If you work for a big power company or a government agency there are apparently two excuses that will get you out of absolutely any possible trouble.
1. I can’t find it. 2. I can’t remember.
KEPCO claims they can not find a sketch of fault lines and photographs requested by the government to determine the seismic risk at the Oi nuclear plant. Professor Mitsuhisa Watanabe, tectonic geomorphologist at Toyo University in Tokyo has shown there could be active faults under the Oi nuclear plant set to restart this Sunday. The fault likely sits under the emergency water intake system, a critical piece of safety equipment. The professor said this about the government looking the other way on the known seismic risk at the plant.
“The expertise and neutrality of experts advising Japan’s Nuclear Industrial Safety Agency are highly questionable,”
Professor Watanabe and members of the national diet toured the area at Oi yesterday. The professor said it would take about one day to dig the area, inspect the fault and fill it back in. A member of the government backed committee to review Oi’s safety said this earlier this week.
“It is necessary to make an onsite examination of the shattered faults once more. We have only seen part of the past inspection records. We need to examine all of the information.”
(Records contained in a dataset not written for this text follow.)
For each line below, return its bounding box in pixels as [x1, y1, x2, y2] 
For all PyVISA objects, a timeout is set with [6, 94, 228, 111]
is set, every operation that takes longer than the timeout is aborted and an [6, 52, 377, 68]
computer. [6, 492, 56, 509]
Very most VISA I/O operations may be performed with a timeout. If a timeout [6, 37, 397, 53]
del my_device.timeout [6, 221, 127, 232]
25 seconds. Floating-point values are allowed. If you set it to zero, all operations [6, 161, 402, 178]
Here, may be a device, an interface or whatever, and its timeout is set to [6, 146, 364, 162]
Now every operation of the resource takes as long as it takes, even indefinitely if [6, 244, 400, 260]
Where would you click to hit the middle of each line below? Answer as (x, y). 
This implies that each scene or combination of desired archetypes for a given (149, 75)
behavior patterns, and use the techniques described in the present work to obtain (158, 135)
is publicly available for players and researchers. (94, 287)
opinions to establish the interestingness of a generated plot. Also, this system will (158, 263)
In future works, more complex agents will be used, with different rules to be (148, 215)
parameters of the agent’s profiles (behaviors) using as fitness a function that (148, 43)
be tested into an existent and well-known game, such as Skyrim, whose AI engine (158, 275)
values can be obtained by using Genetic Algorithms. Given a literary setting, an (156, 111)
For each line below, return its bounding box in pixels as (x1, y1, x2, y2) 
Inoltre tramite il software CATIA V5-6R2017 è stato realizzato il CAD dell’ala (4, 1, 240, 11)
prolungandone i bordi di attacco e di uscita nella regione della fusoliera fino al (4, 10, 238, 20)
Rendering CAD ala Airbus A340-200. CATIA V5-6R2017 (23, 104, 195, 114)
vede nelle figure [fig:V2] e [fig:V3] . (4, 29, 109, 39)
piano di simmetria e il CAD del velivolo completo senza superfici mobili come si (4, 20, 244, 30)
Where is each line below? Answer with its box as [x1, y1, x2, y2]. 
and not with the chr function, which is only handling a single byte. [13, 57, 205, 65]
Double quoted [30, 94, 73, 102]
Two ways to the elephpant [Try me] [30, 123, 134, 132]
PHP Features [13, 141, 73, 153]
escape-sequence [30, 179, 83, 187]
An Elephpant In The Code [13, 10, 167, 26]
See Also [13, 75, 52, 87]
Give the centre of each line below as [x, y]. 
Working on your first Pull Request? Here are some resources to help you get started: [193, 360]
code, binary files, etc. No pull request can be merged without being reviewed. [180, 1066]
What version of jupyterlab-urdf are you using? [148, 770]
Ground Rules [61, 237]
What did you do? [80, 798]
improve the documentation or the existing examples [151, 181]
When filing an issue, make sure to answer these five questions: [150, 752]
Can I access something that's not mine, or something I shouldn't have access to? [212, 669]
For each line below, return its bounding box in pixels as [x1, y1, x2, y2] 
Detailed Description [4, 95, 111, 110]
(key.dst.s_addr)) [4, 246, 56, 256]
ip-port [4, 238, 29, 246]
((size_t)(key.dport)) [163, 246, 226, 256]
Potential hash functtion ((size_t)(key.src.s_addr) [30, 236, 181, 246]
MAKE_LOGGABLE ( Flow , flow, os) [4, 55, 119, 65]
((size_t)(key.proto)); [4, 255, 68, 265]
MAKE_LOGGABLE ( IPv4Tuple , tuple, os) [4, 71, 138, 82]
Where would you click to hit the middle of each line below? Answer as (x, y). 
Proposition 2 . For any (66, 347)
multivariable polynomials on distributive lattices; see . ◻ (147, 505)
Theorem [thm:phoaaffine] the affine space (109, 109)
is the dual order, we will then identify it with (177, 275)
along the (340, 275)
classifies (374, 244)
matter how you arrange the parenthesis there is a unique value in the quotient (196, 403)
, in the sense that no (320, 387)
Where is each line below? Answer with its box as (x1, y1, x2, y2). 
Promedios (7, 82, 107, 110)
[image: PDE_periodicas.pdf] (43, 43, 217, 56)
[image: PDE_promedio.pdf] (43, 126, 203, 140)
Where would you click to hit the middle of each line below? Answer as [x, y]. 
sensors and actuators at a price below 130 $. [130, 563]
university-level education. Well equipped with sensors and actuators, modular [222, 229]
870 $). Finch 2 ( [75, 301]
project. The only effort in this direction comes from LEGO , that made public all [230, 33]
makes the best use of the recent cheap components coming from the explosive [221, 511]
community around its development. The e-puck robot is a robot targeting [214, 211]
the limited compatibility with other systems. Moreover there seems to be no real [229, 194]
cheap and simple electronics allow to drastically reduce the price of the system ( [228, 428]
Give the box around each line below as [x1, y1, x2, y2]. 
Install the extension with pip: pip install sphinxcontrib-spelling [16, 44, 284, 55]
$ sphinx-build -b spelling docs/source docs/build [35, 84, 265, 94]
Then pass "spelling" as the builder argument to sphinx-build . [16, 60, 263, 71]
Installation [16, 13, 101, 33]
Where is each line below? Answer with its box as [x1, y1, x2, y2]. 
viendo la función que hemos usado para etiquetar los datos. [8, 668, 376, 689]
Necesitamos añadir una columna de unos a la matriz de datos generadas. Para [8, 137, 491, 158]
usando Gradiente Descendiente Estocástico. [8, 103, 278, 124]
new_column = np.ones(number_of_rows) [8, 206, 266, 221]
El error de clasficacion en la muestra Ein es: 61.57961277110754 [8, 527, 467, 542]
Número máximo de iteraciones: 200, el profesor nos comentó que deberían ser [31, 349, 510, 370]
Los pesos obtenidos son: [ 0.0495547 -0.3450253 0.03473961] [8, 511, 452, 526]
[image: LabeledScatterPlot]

Katsuhiko Ishibashi, a seismologist at Kobe University said that “seismic modeling by Japan’s nuclear regulator did not properly take into account active fault lines near the Ohi plant.”
“The stress tests and new safety guidelines for restarting nuclear power plants both allow for accidents at plants to occur,” Ishibashi told reporters. “Instead of making standards more strict, they both represent a severe setback in safety standards.”
What will happen next remains to be seen.